Re: [PATCH 3/4] sched/schedutil: Ignore update requests for short running tasks

From: Hongyan Xia
Date: Fri Dec 08 2023 - 05:42:54 EST


Hi Qais,

On 08/12/2023 01:52, Qais Yousef wrote:
Ignore freq updates to honour uclamp requests if the task is short
running. It won't run long enough to see the changes, so avoid the
unnecessary work and noise.

Make sure SCHED_CPUFREQ_PERF_HINTS flag is set in task_tick_fair() so
that we can do correction action if the task continued to run such that
it is no longer considered a short task.

Should address the problem of noisy short running tasks unnecessary
causing frequency spikes when waking up on a CPU that is running a busy
task capped by UCLAMP_MAX.

Actually, an occasional spike is not a big problem to me.

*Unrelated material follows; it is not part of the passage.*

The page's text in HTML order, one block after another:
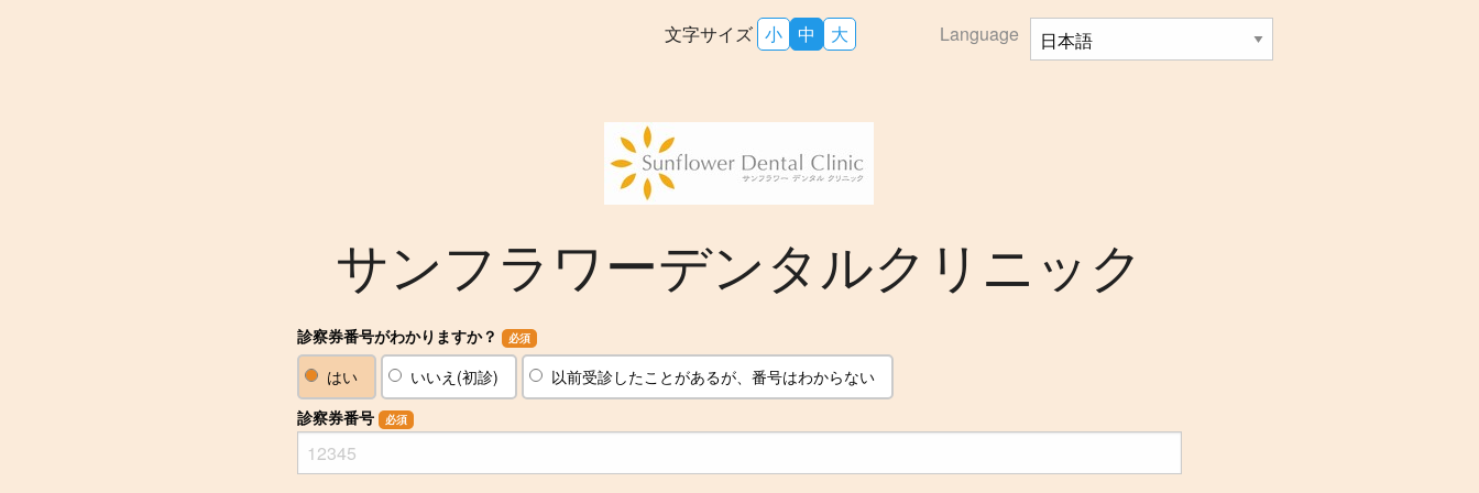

What is a big concern is a normal task and a uclamp_max task running on the same rq. If the uclamp_max task is 1024 but capped by uclamp_max at the lowest OPP, and the normal task has no uclamp but a duty cycle, then when the normal task wakes up on the rq, it'll be the highest OPP. When it sleeps, the ulamp_max is back and at the lowest OPP. This square-wave problem to me is a much bigger concern than an infrequent spike. If CONFIG_HZ is 1000, this square wave's frequency is 500 switching between highest and lowest OPP, which is definitely unacceptable.

The problem I think with filtering is, under this condition, should we filter out the lowest OPP or the highest? Neither sounds like a good answer because neither is a short-running task and the correct answer might be somewhere in between.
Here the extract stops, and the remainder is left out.